Segment Start: Given information
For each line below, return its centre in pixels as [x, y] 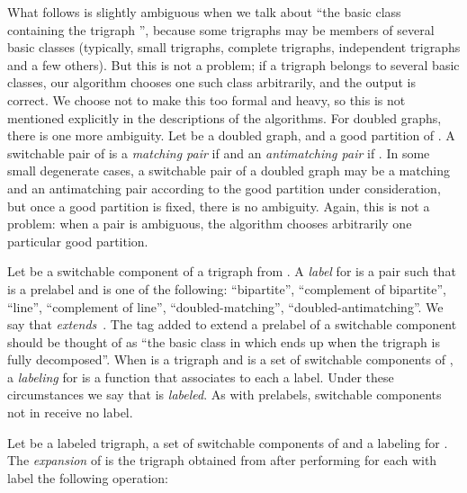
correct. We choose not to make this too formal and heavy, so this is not [207, 99]
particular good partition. [78, 241]
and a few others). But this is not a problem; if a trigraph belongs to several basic [233, 64]
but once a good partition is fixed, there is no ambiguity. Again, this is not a [219, 206]
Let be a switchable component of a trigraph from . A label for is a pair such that [232, 271]
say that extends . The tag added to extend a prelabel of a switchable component [232, 324]
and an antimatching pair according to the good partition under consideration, [224, 188]
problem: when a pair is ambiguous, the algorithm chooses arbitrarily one [210, 224]
Segment End: Given information
● Exercise goal
Wherever a line holds the word "component", copy that line out of the entries above.

● Written response
Let be a switchable component of a trigraph from . A label for is a pair such that [232, 271]
say that extends . The tag added to extend a prelabel of a switchable component [232, 324]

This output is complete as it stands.